▶ _ABOUT THIS TASK_
Leave the pictures behind and reproduce every line of the listing exactly.
• • • •
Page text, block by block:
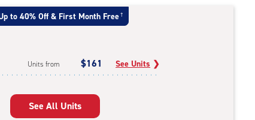
to 40% Off & First Month Free †
Units from $161 See Units ❯
See All Units
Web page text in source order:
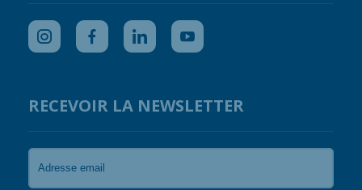
RECEVOIR LA NEWSLETTER
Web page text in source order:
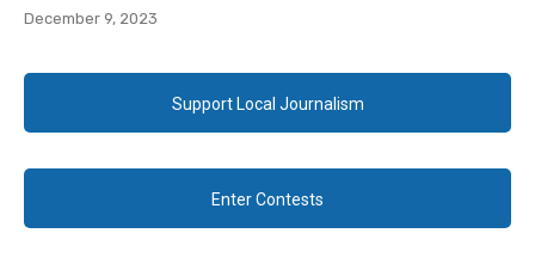
December 9, 2023
Support Local Journalism
Enter Contests
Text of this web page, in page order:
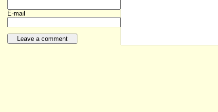
E-mail
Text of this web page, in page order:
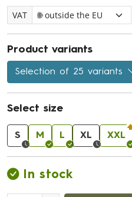
VAT
Product variants
Selection of 25 variants
Select size
S M L XL XXL
In stock
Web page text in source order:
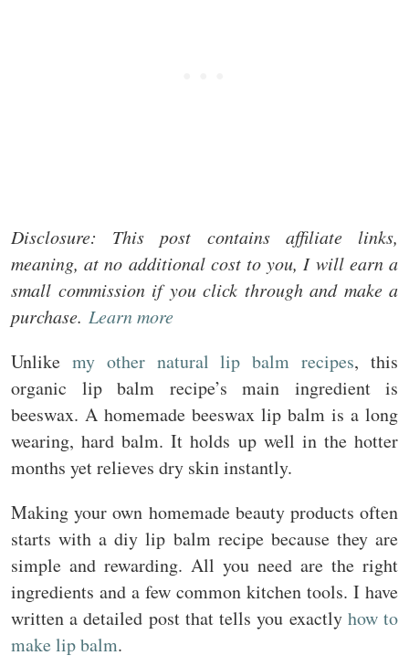
Disclosure: This post contains affiliate links,
meaning, at no additional cost to you, I will earn a
small commission if you click through and make a
purchase. Learn more
Unlike my other natural lip balm recipes, this
organic lip balm recipe’s main ingredient is
beeswax. A homemade beeswax lip balm is a long
wearing, hard balm. It holds up well in the hotter
months yet relieves dry skin instantly.
Making your own homemade beauty products often
starts with a diy lip balm recipe because they are
simple and rewarding. All you need are the right
ingredients and a few common kitchen tools. I have
written a detailed post that tells you exactly how to
make lip balm.
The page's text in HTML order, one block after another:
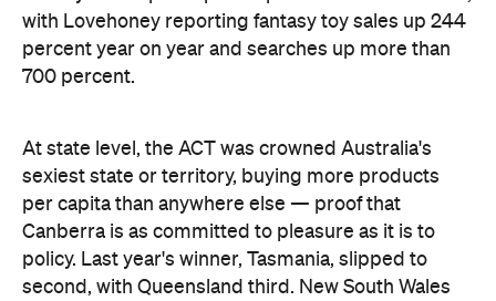
and Victoria came seventh and eighth respectively,
out of eight.
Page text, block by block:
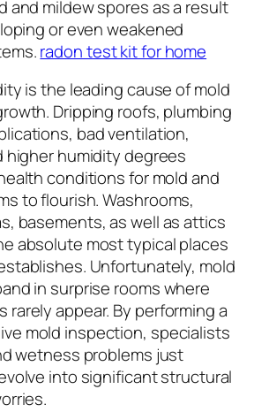
and mildew spores as a result
or even weakened
radon test kit for home
is the leading cause of mold
Dripping roofs, plumbing
bad ventilation,
higher humidity degrees
conditions for mold and
to flourish. Washrooms,
basements, as well as attics
absolute most typical places
Unfortunately, mold
in surprise rooms where
rarely appear. By performing a
mold inspection, specialists
wetness problems just
into significant structural
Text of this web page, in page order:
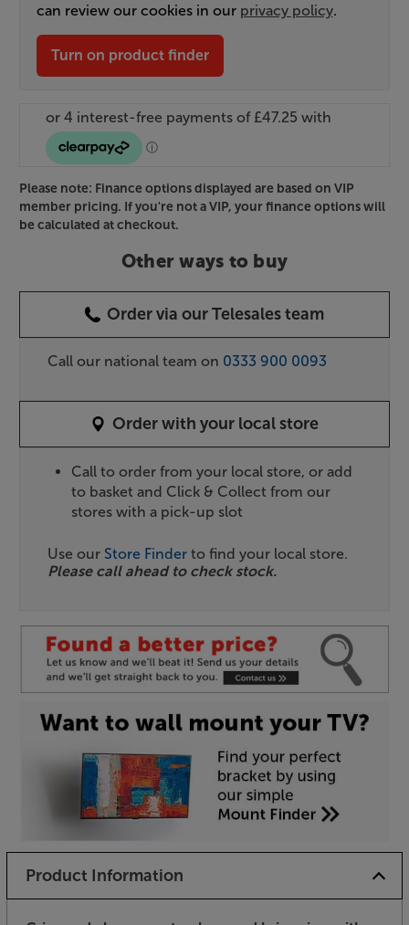
can review our cookies in our privacy policy.
Turn on product finder
Please note: Finance options displayed are based on VIP
member pricing. If you're not a VIP, your finance options will
be calculated at checkout.
Other ways to buy
Order via our Telesales team
Call our national team on 0333 900 0093
Order with your local store
Call to order from your local store, or add
to basket and Click & Collect from our
stores with a pick-up slot
Use our Store Finder to find your local store.
Please call ahead to check stock.
Product Information
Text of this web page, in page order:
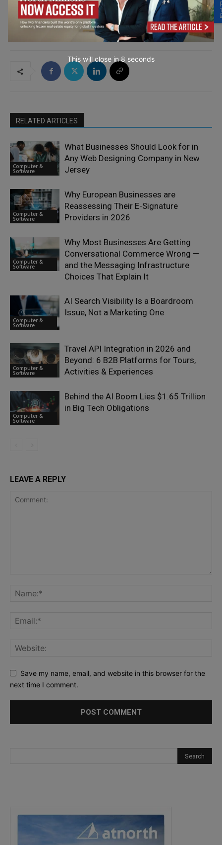
RELATED ARTICLES
Computer &
Software
What Businesses Should Look for in
Any Web Designing Company in New
Jersey
Computer &
Software
Why European Businesses are
Reassessing Their E-Signature
Providers in 2026
Computer &
Software
Why Most Businesses Are Getting
Conversational Commerce Wrong —
and the Messaging Infrastructure
Choices That Explain It
Computer &
Software
AI Search Visibility Is a Boardroom
Issue, Not a Marketing One
Computer &
Software
Travel API Integration in 2026 and
Beyond: 6 B2B Platforms for Tours,
Activities & Experiences
Computer &
Software
Behind the AI Boom Lies $1.65 Trillion
in Big Tech Obligations
LEAVE A REPLY
Save my name, email, and website in this browser for the
next time I comment.
This will close in 6 seconds
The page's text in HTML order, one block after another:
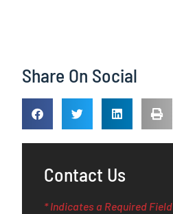
Share On Social
Contact Us
* Indicates a Required Field
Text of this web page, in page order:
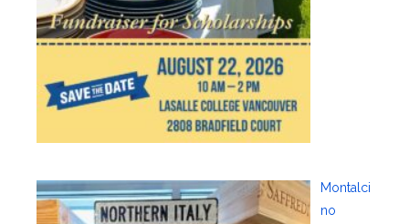
Montalci
no
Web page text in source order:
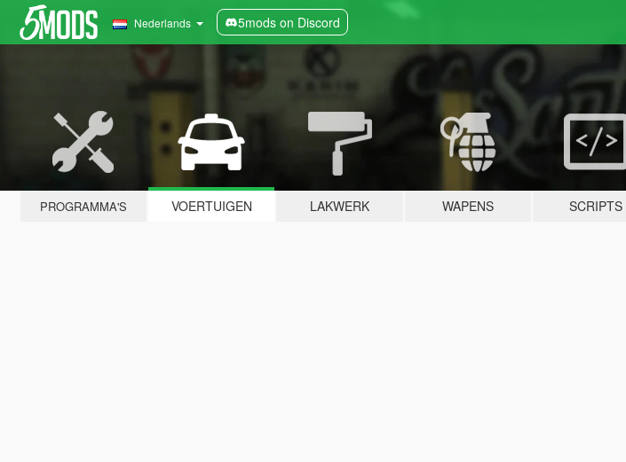
Nederlands 5mods on Discord
PROGRAMMA'S VOERTUIGEN LAKWERK WAPENS SCRIPTS
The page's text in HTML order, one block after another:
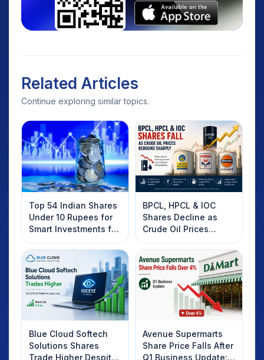
Related Articles
Continue exploring similar topics.
Top 54 Indian Shares
Under 10 Rupees for
Smart Investments for
2025
BPCL, HPCL & IOC
Shares Decline as
Crude Oil Prices
Rebound: What
Investors Should
Know
Blue Cloud Softech
Solutions Shares
Trade Higher Despite
Avenue Supermarts
Share Price Falls After
Q1 Business Update:
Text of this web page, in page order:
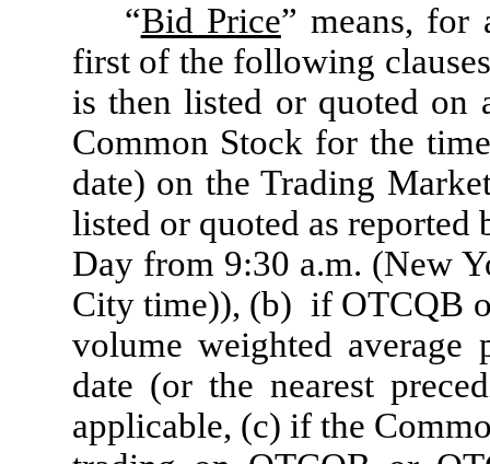
“Bid Price” means, for
first of the following
is then listed or quoted on
Common Stock for the
date) on the Trading
listed or quoted as reported
Day from 9:30 a.m. (New
City time)), (b) if OTCQB
volume weighted
date (or the nearest
applicable, (c) if the
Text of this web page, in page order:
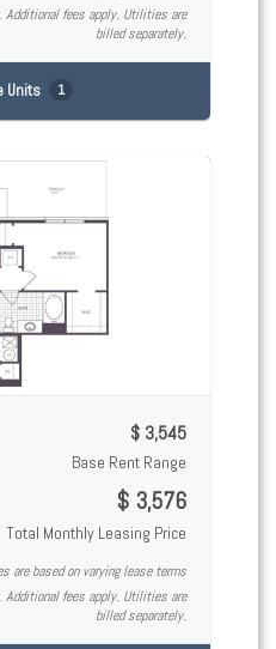
Additional fees apply. Utilities are
billed separately.
Units 1
$ 3,545
Base Rent Range
$ 3,576
Total Monthly Leasing Price
are based on varying lease terms
Additional fees apply. Utilities are
billed separately.
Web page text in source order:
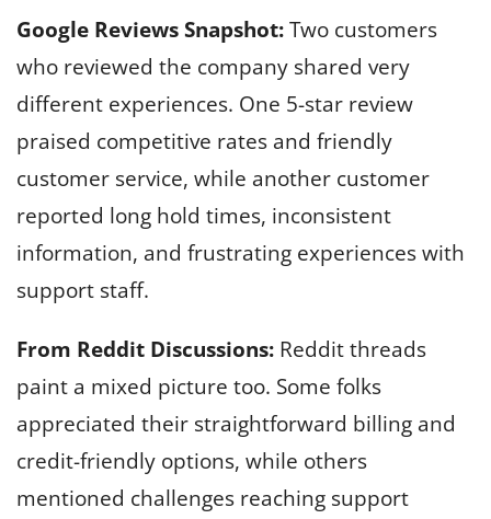
Google Reviews Snapshot:Two customers
who reviewed the company shared very
different experiences. One 5-star review
praised competitive rates and friendly
customer service, while another customer
reported long hold times, inconsistent
information, and frustrating experiences with
support staff.
From Reddit Discussions: Reddit threads
paint a mixed picture too. Some folks
appreciated their straightforward billing and
credit-friendly options, while others
mentioned challenges reaching support
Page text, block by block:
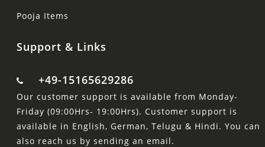
Pooja Items
Support & Links
+49-15165629286
Our customer support is available from Monday-
Friday (09:00Hrs- 19:00Hrs). Customer support is
available in English, German, Telugu & Hindi. You can
also reach us by sending an email.
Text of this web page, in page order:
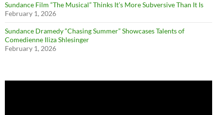
Sundance Film “The Musical” Thinks It’s More Subversive Than It Is
February 1, 2026
Sundance Dramedy “Chasing Summer” Showcases Talents of
Comedienne Iliza Shlesinger
February 1, 2026
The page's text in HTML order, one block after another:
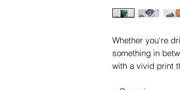
Whether you're
something in
with a vivid print
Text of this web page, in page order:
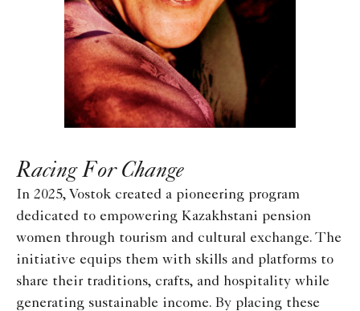
Racing For Change
In 2025, Vostok created a pioneering program
dedicated to empowering Kazakhstani pension
women through tourism and cultural exchange. The
initiative equips them with skills and platforms to
share their traditions, crafts, and hospitality while
generating sustainable income. By placing these
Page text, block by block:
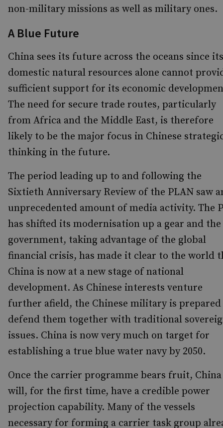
• • • •
▶ _ANSWER TO THIS TASK_
Page text, block by block:
to 40% Off & First Month Free †
Units from $161 See Units ❯
See All Units
Web page text in source order:
RECEVOIR LA NEWSLETTER
Web page text in source order:
December 9, 2023
Support Local Journalism
Enter Contests
Text of this web page, in page order:
E-mail
Text of this web page, in page order:
VAT
Product variants
Selection of 25 variants
Select size
S M L XL XXL
In stock
Web page text in source order:
Disclosure: This post contains affiliate links,
meaning, at no additional cost to you, I will earn a
small commission if you click through and make a
purchase. Learn more
Unlike my other natural lip balm recipes, this
organic lip balm recipe’s main ingredient is
beeswax. A homemade beeswax lip balm is a long
wearing, hard balm. It holds up well in the hotter
months yet relieves dry skin instantly.
Making your own homemade beauty products often
starts with a diy lip balm recipe because they are
simple and rewarding. All you need are the right
ingredients and a few common kitchen tools. I have
written a detailed post that tells you exactly how to
make lip balm.
The page's text in HTML order, one block after another:
and Victoria came seventh and eighth respectively,
out of eight.
Page text, block by block:
and mildew spores as a result
or even weakened
radon test kit for home
is the leading cause of mold
Dripping roofs, plumbing
bad ventilation,
higher humidity degrees
conditions for mold and
to flourish. Washrooms,
basements, as well as attics
absolute most typical places
Unfortunately, mold
in surprise rooms where
rarely appear. By performing a
mold inspection, specialists
wetness problems just
into significant structural
Text of this web page, in page order:
can review our cookies in our privacy policy.
Turn on product finder
Please note: Finance options displayed are based on VIP
member pricing. If you're not a VIP, your finance options will
be calculated at checkout.
Other ways to buy
Order via our Telesales team
Call our national team on 0333 900 0093
Order with your local store
Call to order from your local store, or add
to basket and Click & Collect from our
stores with a pick-up slot
Use our Store Finder to find your local store.
Please call ahead to check stock.
Product Information
Text of this web page, in page order:
RELATED ARTICLES
Computer &
Software
What Businesses Should Look for in
Any Web Designing Company in New
Jersey
Computer &
Software
Why European Businesses are
Reassessing Their E-Signature
Providers in 2026
Computer &
Software
Why Most Businesses Are Getting
Conversational Commerce Wrong —
and the Messaging Infrastructure
Choices That Explain It
Computer &
Software
AI Search Visibility Is a Boardroom
Issue, Not a Marketing One
Computer &
Software
Travel API Integration in 2026 and
Beyond: 6 B2B Platforms for Tours,
Activities & Experiences
Computer &
Software
Behind the AI Boom Lies $1.65 Trillion
in Big Tech Obligations
LEAVE A REPLY
Save my name, email, and website in this browser for the
next time I comment.
This will close in 6 seconds
The page's text in HTML order, one block after another:
Share On Social
Contact Us
* Indicates a Required Field
Text of this web page, in page order:
Montalci
no
Web page text in source order:
Nederlands 5mods on Discord
PROGRAMMA'S VOERTUIGEN LAKWERK WAPENS SCRIPTS
The page's text in HTML order, one block after another:
Related Articles
Continue exploring similar topics.
Top 54 Indian Shares
Under 10 Rupees for
Smart Investments for
2025
BPCL, HPCL & IOC
Shares Decline as
Crude Oil Prices
Rebound: What
Investors Should
Know
Blue Cloud Softech
Solutions Shares
Trade Higher Despite
Avenue Supermarts
Share Price Falls After
Q1 Business Update:
Text of this web page, in page order:
“Bid Price” means, for
first of the following
is then listed or quoted on
Common Stock for the
date) on the Trading
listed or quoted as reported
Day from 9:30 a.m. (New
City time)), (b) if OTCQB
volume weighted
date (or the nearest
applicable, (c) if the
Text of this web page, in page order:
Additional fees apply. Utilities are
billed separately.
Units 1
$ 3,545
Base Rent Range
$ 3,576
Total Monthly Leasing Price
are based on varying lease terms
Additional fees apply. Utilities are
billed separately.
Web page text in source order:
Google Reviews Snapshot:Two customers
who reviewed the company shared very
different experiences. One 5-star review
praised competitive rates and friendly
customer service, while another customer
reported long hold times, inconsistent
information, and frustrating experiences with
support staff.
From Reddit Discussions: Reddit threads
paint a mixed picture too. Some folks
appreciated their straightforward billing and
credit-friendly options, while others
mentioned challenges reaching support
Page text, block by block:
Pooja Items
Support & Links
+49-15165629286
Our customer support is available from Monday-
Friday (09:00Hrs- 19:00Hrs). Customer support is
available in English, German, Telugu & Hindi. You can
also reach us by sending an email.
Text of this web page, in page order:
Sundance Film “The Musical” Thinks It’s More Subversive Than It Is
February 1, 2026
Sundance Dramedy “Chasing Summer” Showcases Talents of
Comedienne Iliza Shlesinger
February 1, 2026
The page's text in HTML order, one block after another:
Whether you're
something in
with a vivid print
Text of this web page, in page order:
Racing For Change
In 2025, Vostok created a pioneering program
dedicated to empowering Kazakhstani pension
women through tourism and cultural exchange. The
initiative equips them with skills and platforms to
share their traditions, crafts, and hospitality while
generating sustainable income. By placing these
Page text, block by block:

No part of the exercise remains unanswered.